Monday, August 15, 2011

Trading "God" for "Good"? Part 5 (Final) -- Some notes on Good

One word that seems weighty, but spared of total synonymy with religion, is “good,” aka “the good.” To me, it’s a bit of a bland term. It reminds me of all that Greek philosophy I failed to read. I want to say that it feels too general to be a gathering term, but then again all of my central terms so far have had that generic touch that makes them hubs for meaning.

The thing is, I can define my other terms. “Spirit” defines the human person (and human collective) as the meeting of subject and object. “Sacred” is a label we apply to those things which we hold most dear as a matter of our ethical existence. (Aha—my interest in sacred is really an interest in the ethical—forcing me to confront this word “Good.”)

The most daunting aspect of confronting the word “Good” is that I am entering some of the most well-worn territory in philosophical history. I understand that ethics is the ‘first philosophy’ in the post-metaphysical landscape, and so of course I have to take it on now. But—it’s a huge topic. For now, I’ll pick at it:

-         Good – first and foremost, is a spoken label. To paraphrase Hamlet, nothing is good or bad but speaking makes it so. So, in analyzing the word “good” I always want to analyze the speaker, to understand what provoked them to use that word. “Good” as a label, is always used relative to its speaker. Insofar as a person takes their own existence/self as good, I will guess that anything they term as “good” is also “good for” them.

-         The neutrality (relativism) of this term means that it can be used by anyone, which immediately gets us into trouble.
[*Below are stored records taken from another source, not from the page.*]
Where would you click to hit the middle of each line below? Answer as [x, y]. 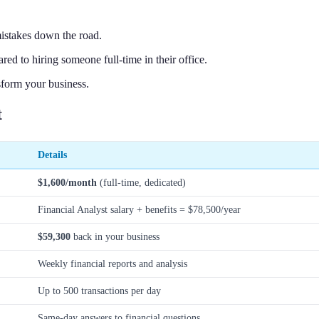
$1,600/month [67, 182]
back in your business [115, 236]
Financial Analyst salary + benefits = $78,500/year [139, 209]
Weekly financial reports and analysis [113, 263]
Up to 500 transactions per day [99, 290]
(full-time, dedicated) [141, 182]
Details [52, 154]
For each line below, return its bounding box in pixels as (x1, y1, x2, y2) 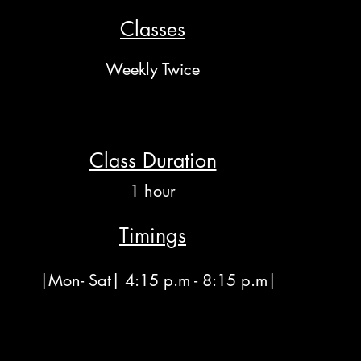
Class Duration (89, 147, 217, 173)
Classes (120, 15, 185, 42)
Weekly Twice (106, 58, 200, 80)
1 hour (130, 180, 176, 201)
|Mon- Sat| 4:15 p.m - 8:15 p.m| (39, 269, 276, 291)
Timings (119, 222, 186, 248)
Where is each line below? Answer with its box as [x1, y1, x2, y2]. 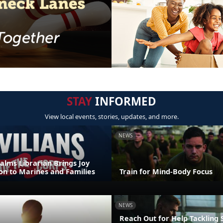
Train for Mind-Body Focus [119, 166, 213, 176]
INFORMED [92, 94, 156, 110]
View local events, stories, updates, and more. [44, 112, 179, 121]
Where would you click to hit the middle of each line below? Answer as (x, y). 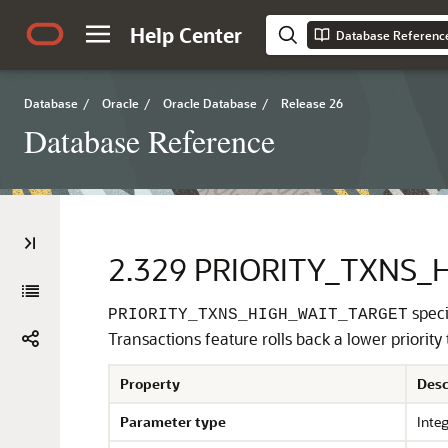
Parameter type (173, 421)
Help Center (186, 35)
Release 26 (312, 103)
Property (150, 383)
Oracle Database (210, 103)
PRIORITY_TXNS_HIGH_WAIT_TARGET (258, 315)
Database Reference (149, 140)
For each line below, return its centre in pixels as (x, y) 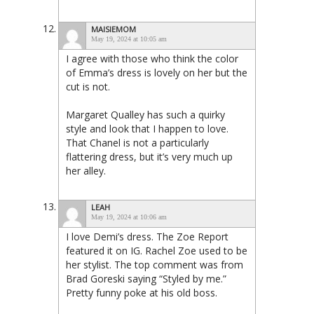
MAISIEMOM (114, 29)
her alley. (86, 171)
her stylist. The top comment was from (155, 265)
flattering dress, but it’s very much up (149, 157)
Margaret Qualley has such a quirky (145, 115)
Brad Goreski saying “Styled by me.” (146, 279)
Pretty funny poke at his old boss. (142, 293)
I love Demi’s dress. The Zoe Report (147, 237)
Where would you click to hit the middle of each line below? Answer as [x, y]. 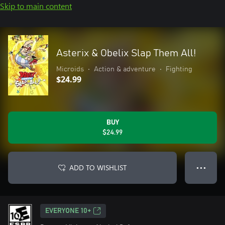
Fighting [179, 69]
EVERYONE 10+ [68, 211]
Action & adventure [125, 69]
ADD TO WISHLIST [98, 167]
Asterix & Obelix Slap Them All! [126, 53]
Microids [70, 69]
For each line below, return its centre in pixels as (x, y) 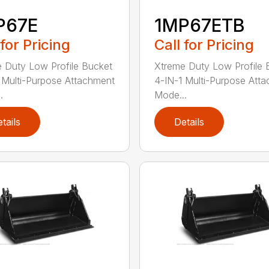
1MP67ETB (199, 25)
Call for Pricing (204, 44)
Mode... (170, 95)
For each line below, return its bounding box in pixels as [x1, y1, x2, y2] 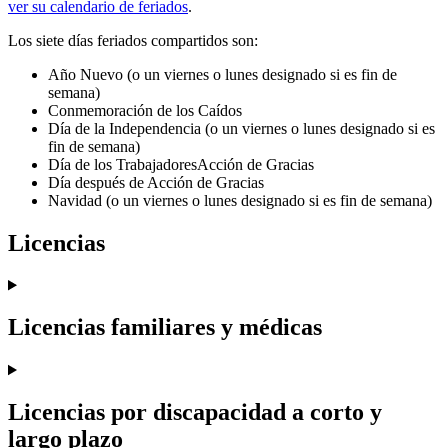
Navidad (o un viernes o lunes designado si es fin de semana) [48, 191, 432, 209]
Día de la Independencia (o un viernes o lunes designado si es [48, 119, 435, 137]
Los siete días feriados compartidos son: [8, 31, 258, 49]
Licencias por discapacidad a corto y [8, 399, 382, 426]
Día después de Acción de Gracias [48, 173, 264, 191]
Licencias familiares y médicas [8, 314, 322, 341]
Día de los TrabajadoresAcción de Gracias [48, 155, 314, 173]
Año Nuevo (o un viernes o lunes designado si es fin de [48, 65, 397, 83]
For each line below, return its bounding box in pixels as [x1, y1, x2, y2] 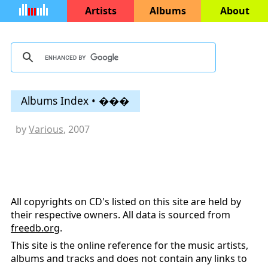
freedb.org [11, 221, 60, 235]
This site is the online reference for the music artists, [11, 239, 248, 252]
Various [29, 123, 63, 136]
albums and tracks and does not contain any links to [11, 252, 247, 266]
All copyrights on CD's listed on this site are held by [11, 195, 241, 209]
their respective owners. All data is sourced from [11, 208, 230, 222]
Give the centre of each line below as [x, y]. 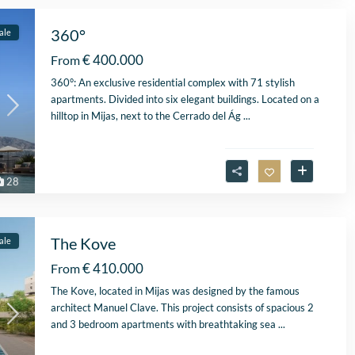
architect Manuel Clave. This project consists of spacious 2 [182, 308]
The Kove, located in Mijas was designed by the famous [175, 291]
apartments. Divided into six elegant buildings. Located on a [185, 99]
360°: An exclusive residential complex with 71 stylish [173, 83]
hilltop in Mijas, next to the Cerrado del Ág [147, 116]
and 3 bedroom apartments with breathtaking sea [164, 324]
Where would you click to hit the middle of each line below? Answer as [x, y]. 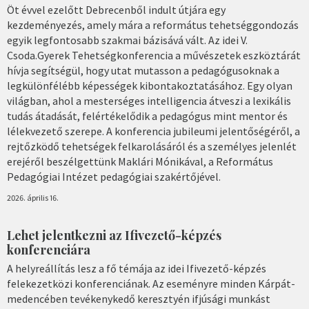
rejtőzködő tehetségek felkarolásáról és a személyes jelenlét [152, 147]
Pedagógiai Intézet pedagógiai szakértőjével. [114, 177]
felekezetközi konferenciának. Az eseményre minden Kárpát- [151, 283]
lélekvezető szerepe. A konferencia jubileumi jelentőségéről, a [153, 131]
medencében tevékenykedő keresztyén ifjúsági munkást [139, 298]
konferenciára [49, 250]
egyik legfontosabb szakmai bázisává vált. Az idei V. [127, 40]
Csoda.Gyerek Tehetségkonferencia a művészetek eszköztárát [154, 56]
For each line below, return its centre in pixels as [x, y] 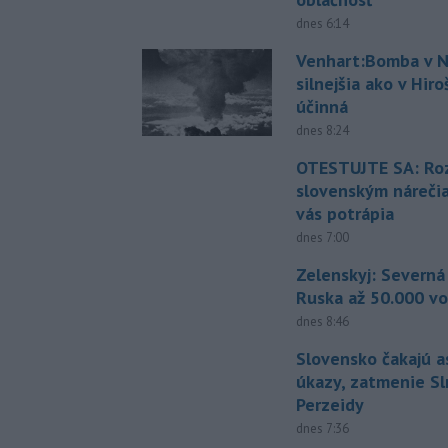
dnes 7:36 [323, 429]
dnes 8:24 [323, 131]
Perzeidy [330, 405]
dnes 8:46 [323, 322]
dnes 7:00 [323, 238]
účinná [322, 107]
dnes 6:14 [323, 24]
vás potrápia [345, 214]
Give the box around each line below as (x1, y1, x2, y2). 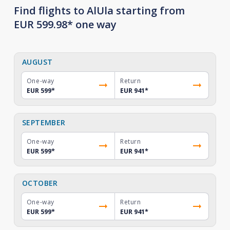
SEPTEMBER (22, 118, 66, 127)
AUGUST (22, 57, 53, 67)
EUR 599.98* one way (13, 17, 117, 31)
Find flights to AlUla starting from (13, 4, 185, 17)
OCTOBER (22, 178, 58, 188)
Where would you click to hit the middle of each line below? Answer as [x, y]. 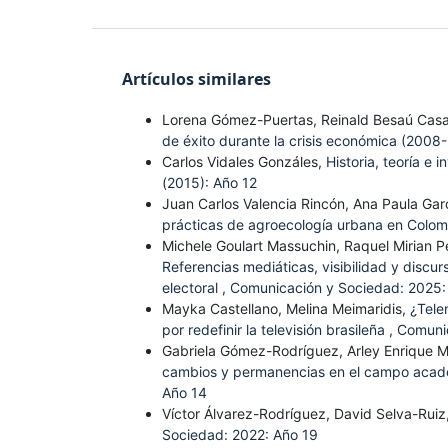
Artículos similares [196, 79]
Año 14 [184, 393]
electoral [192, 288]
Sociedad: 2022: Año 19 [240, 435]
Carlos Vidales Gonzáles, [244, 162]
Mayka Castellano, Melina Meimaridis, [286, 309]
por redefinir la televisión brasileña [275, 330]
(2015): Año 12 [209, 183]
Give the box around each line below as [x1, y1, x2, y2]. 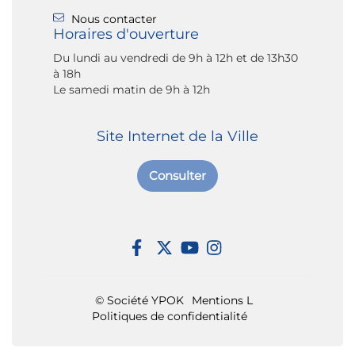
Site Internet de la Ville [97, 127, 258, 145]
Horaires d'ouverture [53, 25, 199, 43]
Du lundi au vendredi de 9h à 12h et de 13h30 [53, 50, 298, 65]
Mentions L [191, 292, 253, 307]
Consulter [149, 168, 206, 184]
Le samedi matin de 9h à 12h [53, 82, 210, 97]
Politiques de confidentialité [92, 308, 247, 323]
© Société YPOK [94, 292, 184, 307]
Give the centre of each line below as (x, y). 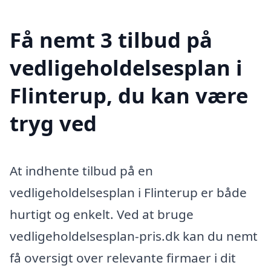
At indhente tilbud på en (81, 170)
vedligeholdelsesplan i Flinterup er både (128, 192)
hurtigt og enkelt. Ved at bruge (102, 214)
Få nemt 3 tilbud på (111, 39)
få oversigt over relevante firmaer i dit (123, 257)
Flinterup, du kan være (129, 95)
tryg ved (53, 123)
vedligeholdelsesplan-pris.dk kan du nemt (134, 236)
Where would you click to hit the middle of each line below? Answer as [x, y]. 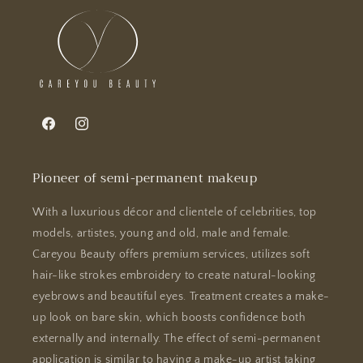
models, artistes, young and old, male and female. [162, 234]
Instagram [99, 133]
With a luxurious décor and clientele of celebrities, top [175, 213]
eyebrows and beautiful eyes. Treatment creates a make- [181, 297]
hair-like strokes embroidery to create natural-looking [174, 276]
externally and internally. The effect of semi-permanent [177, 339]
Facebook [64, 133]
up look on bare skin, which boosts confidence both [169, 318]
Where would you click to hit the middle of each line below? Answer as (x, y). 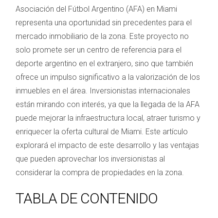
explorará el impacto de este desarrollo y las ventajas (107, 145)
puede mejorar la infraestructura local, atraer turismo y (108, 118)
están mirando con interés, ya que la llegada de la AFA (108, 104)
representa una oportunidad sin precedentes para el (104, 23)
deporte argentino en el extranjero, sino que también (104, 64)
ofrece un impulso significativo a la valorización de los (108, 77)
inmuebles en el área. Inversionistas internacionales (103, 91)
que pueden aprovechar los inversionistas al (90, 159)
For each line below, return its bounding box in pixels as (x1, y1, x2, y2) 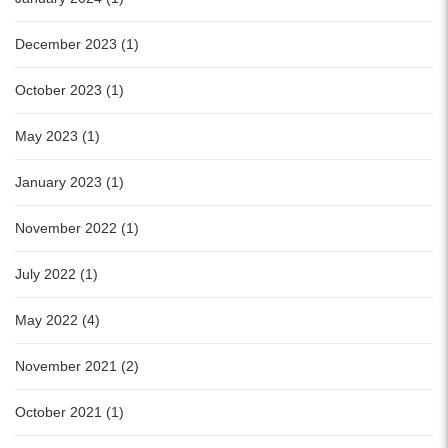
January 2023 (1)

Exterminating the Jews was “good for” Hitler. I feel a desire to rid the term of its neutrality, to make Hitler’s use of it somehow unfit. The neutrality also makes it less evocative—the words “God” and “sacred” have certain weight and connotation that makes it easier to identify false meanings.

-         There are a set of words that I relate closely to “good.” While good might be the central gathering term, it is these words that actually express goodness for me. A lot of these words can be found on Maslow’s pyramid: health, safety, belonging, love, flourishing. Two other heavy-hitters I would include are: compassion, justice.

-         There is still so much to unpack from “good”!

            Ethical good = good between people
            Personal good = good for the individual person  
            Practical good = gets the job done well    
            Aesthetic good = beautiful, entertaining, captivating
            Other kinds?

-         The principle riddle involved in determining goodness is that of prioritizing. Given that we include so many human values in goodness, these are bound to conflict—and then which good do we pick? There are trade-offs, conflicts, and sacrifices—between values, between immediate and long-term goals, between proximal and distant subjects. And so on.